The problem with the "I intend to spend it all" philosophy is that presupposes that you know exactly when you will die, and have planned your spending accordingly. Most people don't know exactly when they are going to die. This goes for healthy young people as well as the terminally ill. I have talked to people who were told they had six months to live - 10 years ago. People on death row don't even know exactly when they are going to die. They just know, like everyone else, that it's going to happen some day. It has happened where death row inmates have died from natural causes while awaiting execution (just type "death from natural causes while on death row" into Google). It is because of this uncertainty that you should have an estate plan in the first place.

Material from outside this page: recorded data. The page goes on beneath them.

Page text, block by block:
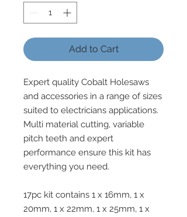
Add to Cart
Expert quality Cobalt Holesaws
and accessories in a range of sizes
suited to electricians applications.
Multi material cutting, variable
pitch teeth and expert
performance ensure this kit has
everything you need.
17pc kit contains 1 x 16mm, 1 x
20mm, 1 x 22mm, 1 x 25mm, 1 x
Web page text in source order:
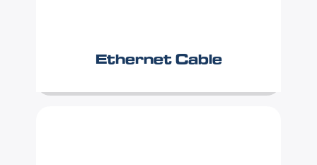
Ethernet Cable
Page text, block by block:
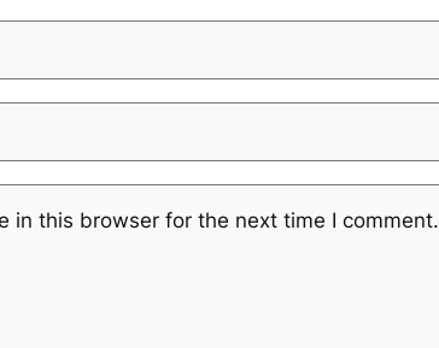
in this browser for the next time I comment.
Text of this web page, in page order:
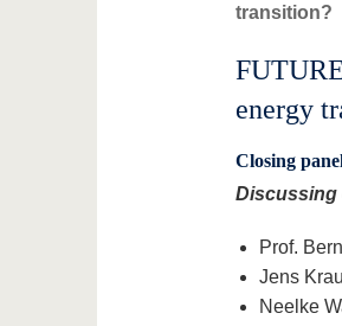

The concerns in Ron Lieber's column are real. Many people don't have a ton of money, and assuming they live long enough, we can only hope that they have enough to meet their needs as they get older. But don't construe this as a reason for not needing a living trust, durable power of attorney for personal care, or advance health care directive, among other things. The fact is that, if you live long enough, and are no longer able to take care of yourself, you will need someone to make the decisions relating to the concern in Mr. Lieber's article. A complete estate plan gives you control over your estate and affairs. That control is not dependent on how much money you have to give away (or even if you have any money to give away).

Thursday, June 19, 2008

California Same-Sex Marriage, A Sort-Of Victory

The United States recently took another step toward remembering that it has a Constitution that it is supposed to follow by allowing same sex couples to marry in California. I am a Trust and Estate attorney, not a Constitutional scholar, but I cannot see how banning same-sex marriages is not a violation of the equal protection clause of the 14th amendment to the Constitution of the United States. If you know, maybe you can help me out.

As you may have heard, the California Supreme Court ruled unconstitutional a law limiting marriage in California to a union between a man and a woman. You can read the decision here. (WARNING: it is 172 pages long!)

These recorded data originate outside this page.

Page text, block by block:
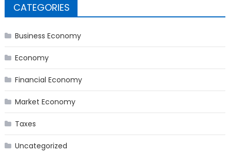
CATEGORIES
Business Economy
Economy
Financial Economy
Market Economy
Taxes
Uncategorized
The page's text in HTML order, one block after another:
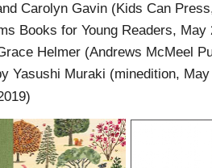
Carolyn Gavin (Kids Can
Books for Young Readers, May
Helmer (Andrews McMeel
Yasushi Muraki (minedition, May

While there were celebrations-a-plenty over the recent weddings performed (as well as some protests by people who appear in the media to be more than a little nutty) in City Halls across the state, the real impact of all this is pretty much nil. The fact is that California domestic partnership law already gives same sex couples all of the legal rights and privileges of married couples. The major problem is that many of the most important rights and privileges of married couples are Federal. And under the Defense of Marriage Act, Federal law does not recognize same-sex marriage.

So what the State of California (and the Commonwealth of Massachusetts) giveth, the Feds taketh away. This means all Federal tax laws, including the unlimited marital deduction and married income tax filing status, are not available to legally married same-sex couples.

What does this mean for estate planning? Basically, it means that a lot of the planning must still be done as though the couple is unmarried and unrelated. This can create a more complicated estate plan, particularly if there are estate or gift tax issues. Fortunately, there are very good estate planning attorneys who specialize in planning for same-sex couples, and can structure their plan to account for the lack of rights under federal law. As always, you should choose your estate planning attorney very carefully. Talk to a lot of attorneys and others whom you trust. Almost as important as the expertise of the attorney is how comfortable you feel with your counsel. Estate planning is a process that you will engage in for the rest of your life, so it is important that you make the choice of counsel very carefully.

Who's up for challenging the Constitutionality of the Defense of Marriage Act?